In recent days, I find myself face to face with those that feel as if they have been burnt by life. Those that have not before felt loss or pain in the way that would amount to justifying feeling the way that they feel. Those young enough to be at the age where you think you know what’s best in the world.
I remember that age, but I also remember that I didn’t have time to dwell on that self imposed misery. It’s hard to know what misery felt like when you never had any real fun in your life. You begin to think that living a life the way you do is normal and should be normal. I don’t think I would have grew up the way I did without having such a skewed perspective of good and bad, and I guess I haven’t.
So it’s hard to sell to others the optimism you have towards their self imposed darkness. It’s hard to convince those locked in their own self-pity and perspectives of joy that you can learn to appreciate bad along with the good. You can’t do that, because very few people have lived with that kind of perspective all their life. Even fewer still have learnt to live in that kind of world in peace with themselves.

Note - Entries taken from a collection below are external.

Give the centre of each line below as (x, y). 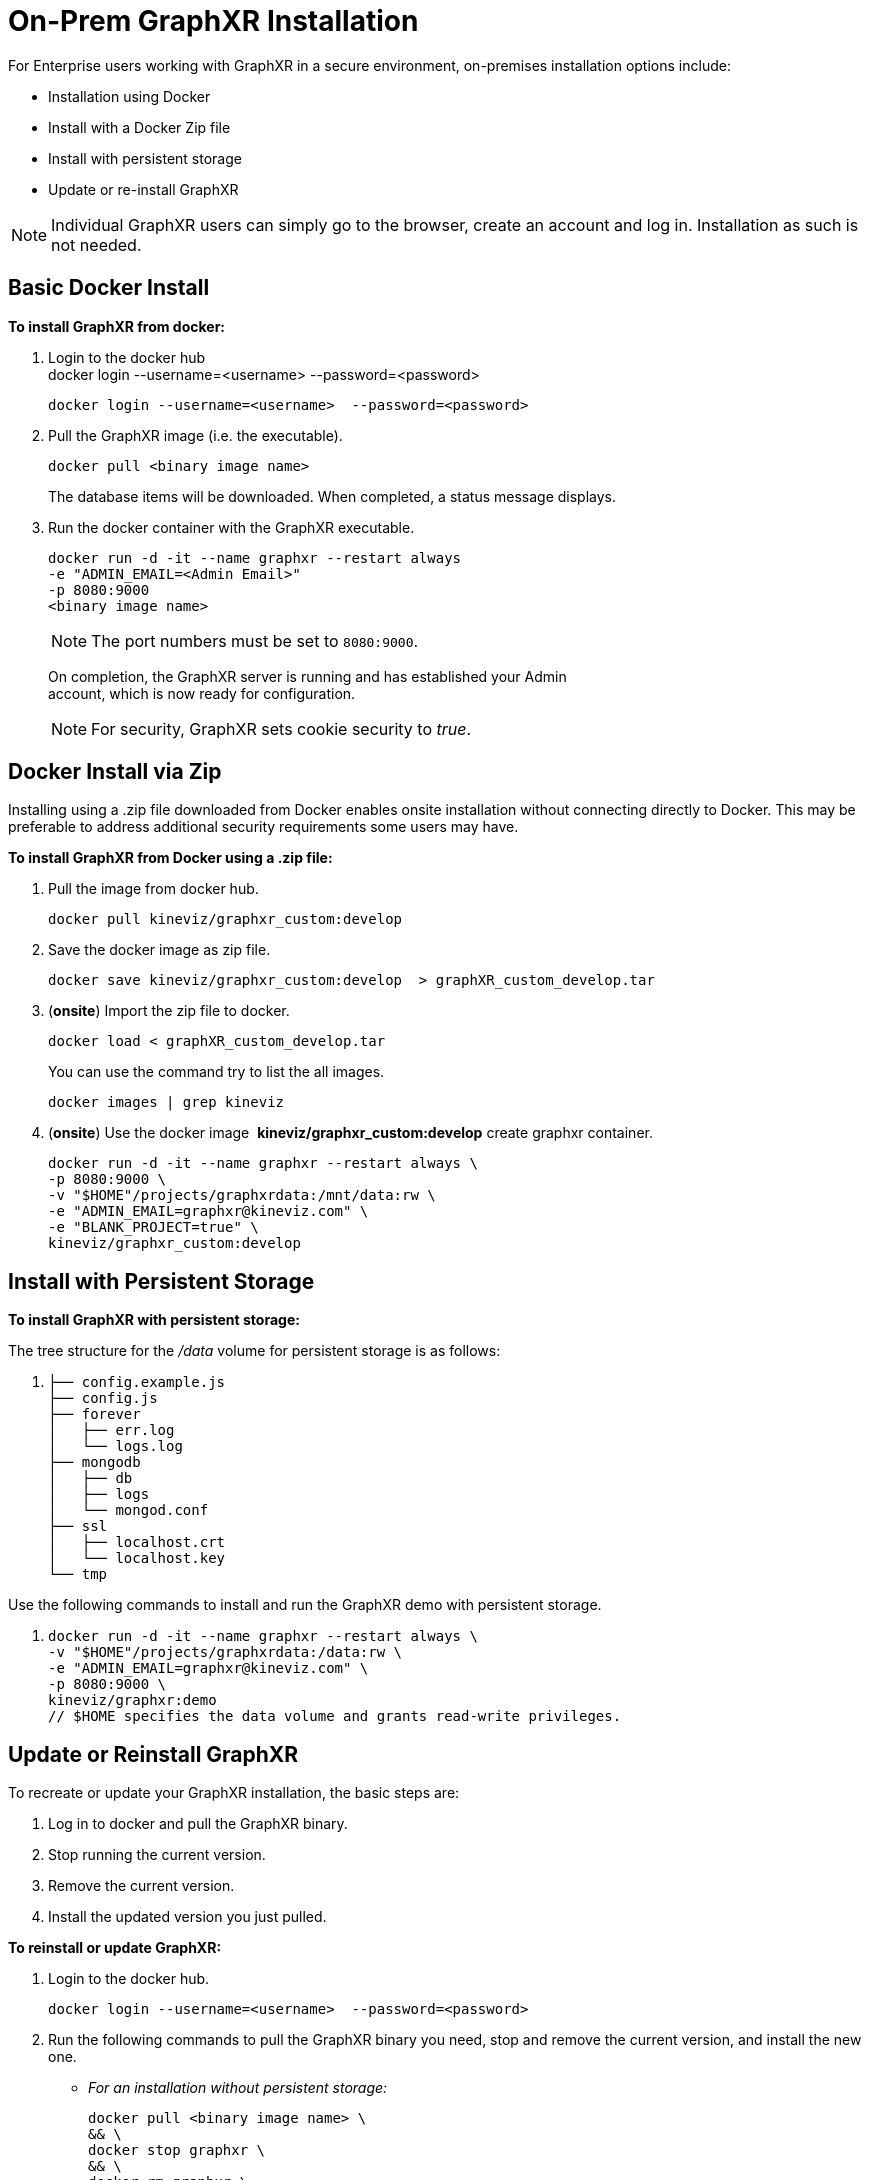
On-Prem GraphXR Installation (213, 21)
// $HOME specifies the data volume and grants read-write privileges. (335, 1716)
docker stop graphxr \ (177, 2150)
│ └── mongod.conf (128, 1510)
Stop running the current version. (157, 1855)
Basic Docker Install (109, 288)
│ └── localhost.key (137, 1558)
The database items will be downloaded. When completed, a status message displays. (332, 496)

All I can do is to listen even if I don’t agree. All I can do is to nudge where I can’t explain. All I can do is appreciate what it was like to be at the age where innocence begins to crumble and you learn the way the world really works, because I know the alternatives could be worse. All I can be is the light in that darkness and maybe you won’t have to go through where I walked before.
But what about you? If you were thrust into the role where your lost years looked on to you for their own brand of hope. What would you do?